Large-area near-infrared perovskite light-emitting diodes

The performance of perovskite light-emitting diodes (PeLEDs) has progressed rapidly in recent years, with electroluminescence efficiency now reaching 20%1–12. However, devices, so far, have featured small areas and usually show notable variation in device-to-device performance. Here, we show that the origin of suboptimal device performance stems from inadequate hole injection, and that the use of a hole-transporting polymer with a shallower ionization potential can improve device charge balance, efficiency and reproducibility.
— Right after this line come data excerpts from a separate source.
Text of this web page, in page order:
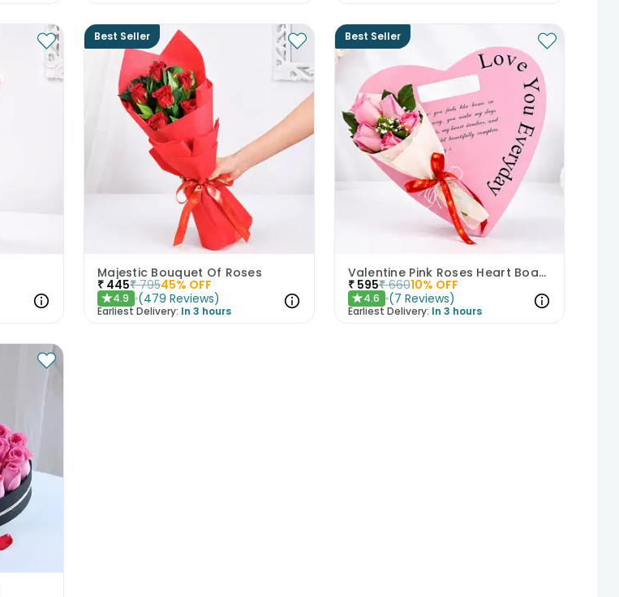
Best Seller
Majestic Bouquet Of Roses
₹ 445₹ 79545% OFF
★4.9 (479 Reviews)
Earliest Delivery: In 3 hours
Best Seller
Valentine Pink Roses Heart Board
₹ 595₹ 66010% OFF
★4.6 (7 Reviews)
Earliest Delivery: In 3 hours
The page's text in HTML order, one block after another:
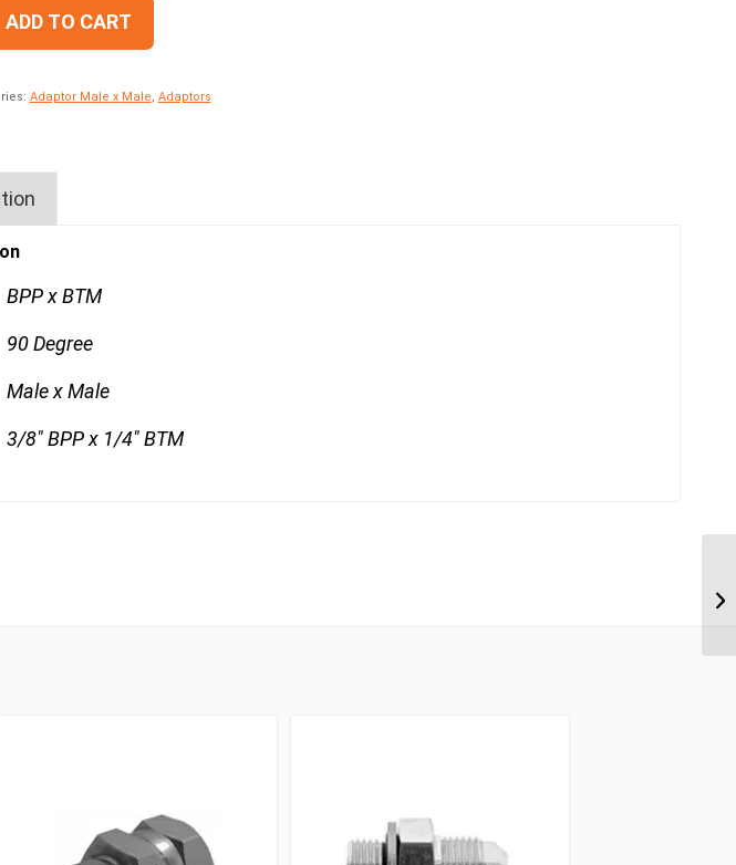
ADD TO CART
Adaptor Male x Male Adaptors
BPP x BTM
90 Degree
Male x Male
3/8" BPP x 1/4" BTM
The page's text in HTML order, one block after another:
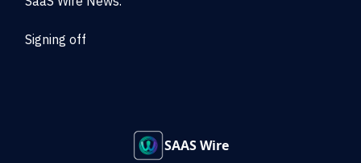
Signing off
SAAS Wire
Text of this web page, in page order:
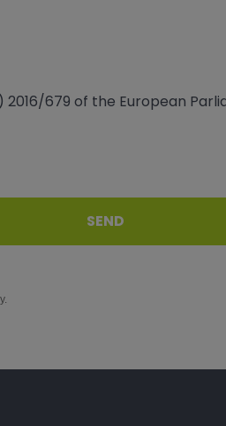
679 of the European
SEND
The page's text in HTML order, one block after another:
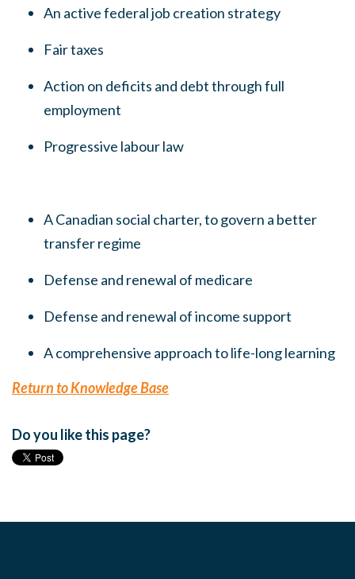
An active federal job creation strategy
Fair taxes
Action on deficits and debt through full
employment
Progressive labour law
A Canadian social charter, to govern a better
transfer regime
Defense and renewal of medicare
Defense and renewal of income support
A comprehensive approach to life-long learning
Return to Knowledge Base
Do you like this page?
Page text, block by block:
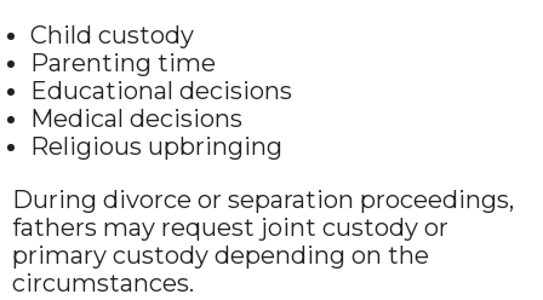
Child custody
Parenting time
Educational decisions
Medical decisions
Religious upbringing
During divorce or separation proceedings,
fathers may request joint custody or
primary custody depending on the
circumstances.
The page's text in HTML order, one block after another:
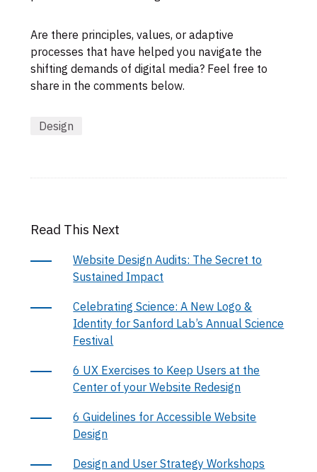
Are there principles, values, or adaptive
processes that have helped you navigate the
shifting demands of digital media? Feel free to
share in the comments below.
Design
Read This Next
Website Design Audits: The Secret to
Sustained Impact
Celebrating Science: A New Logo &
Identity for Sanford Lab’s Annual Science
Festival
6 UX Exercises to Keep Users at the
Center of your Website Redesign
6 Guidelines for Accessible Website
Design
Design and User Strategy Workshops
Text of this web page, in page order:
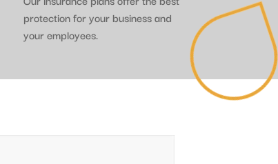
protection for your business and
your employees.
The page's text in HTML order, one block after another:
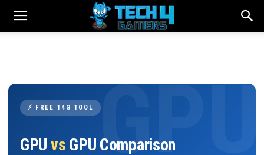
⚡ FREE T4G TOOL
GPU vs GPU Comparison
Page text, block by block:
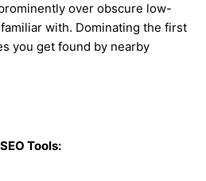
over obscure low-
with. Dominating the first
you get found by nearby
Tools:
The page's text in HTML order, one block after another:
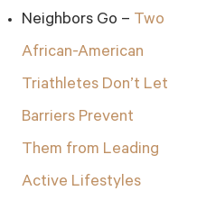
Neighbors Go – Two
African-American
Triathletes Don’t Let
Barriers Prevent
Them from Leading
Active Lifestyles
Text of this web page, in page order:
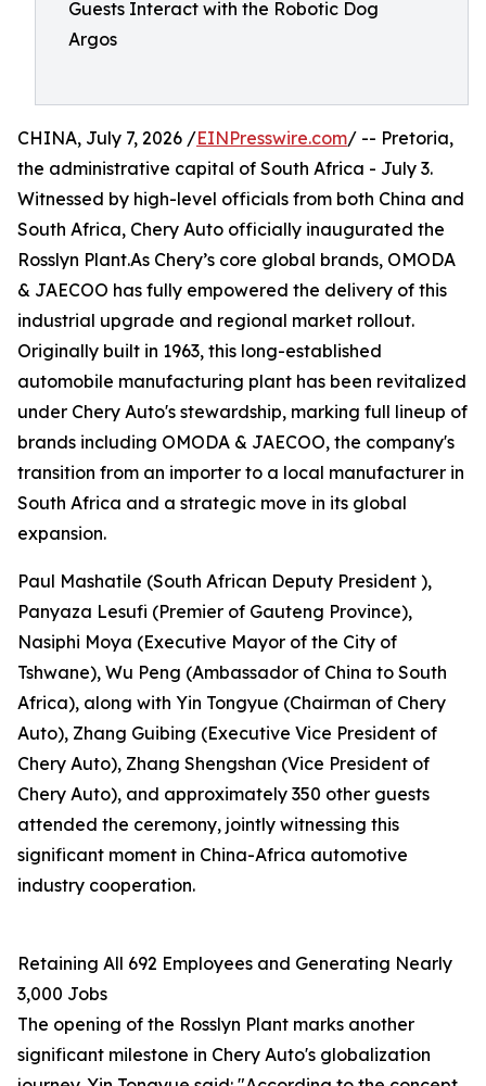
Guests Interact with the Robotic Dog
Argos
CHINA, July 7, 2026 /EINPresswire.com/ -- Pretoria,
the administrative capital of South Africa - July 3.
Witnessed by high-level officials from both China and
South Africa, Chery Auto officially inaugurated the
Rosslyn Plant.As Chery’s core global brands, OMODA
& JAECOO has fully empowered the delivery of this
industrial upgrade and regional market rollout.
Originally built in 1963, this long-established
automobile manufacturing plant has been revitalized
under Chery Auto's stewardship, marking full lineup of
brands including OMODA & JAECOO, the company's
transition from an importer to a local manufacturer in
South Africa and a strategic move in its global
expansion.
Paul Mashatile (South African Deputy President ),
Panyaza Lesufi (Premier of Gauteng Province),
Nasiphi Moya (Executive Mayor of the City of
Tshwane), Wu Peng (Ambassador of China to South
Africa), along with Yin Tongyue (Chairman of Chery
Auto), Zhang Guibing (Executive Vice President of
Chery Auto), Zhang Shengshan (Vice President of
Chery Auto), and approximately 350 other guests
attended the ceremony, jointly witnessing this
significant moment in China-Africa automotive
industry cooperation.
Retaining All 692 Employees and Generating Nearly
3,000 Jobs
The opening of the Rosslyn Plant marks another
significant milestone in Chery Auto's globalization
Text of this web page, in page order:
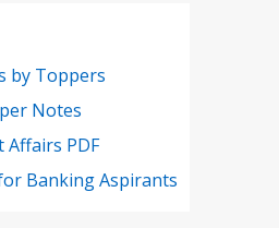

Using an ITO/ZnO/PEIE/FAPbI3/poly-TPD/MoO3/Al device structure, we report a 799 nm near-infrared PeLED that operates with an external quantum efficiency (EQE) of 20.2%, at a current density of 57 mA cm−2 and a radiance of 57 W sr−1 m−2. The standard deviation in the device EQE is only 1.2%, demonstrating high reproducibility. Large-area devices measuring 900 mm2 operate with a high EQE of 12.1%, and are shown to suit medical applications such as subcutaneous deep-tissue illumination and heart rate monitoring. Near-infrared LEDs as large as 30 × 30 mm2 in size are fabricated on both rigid and flexible substrates.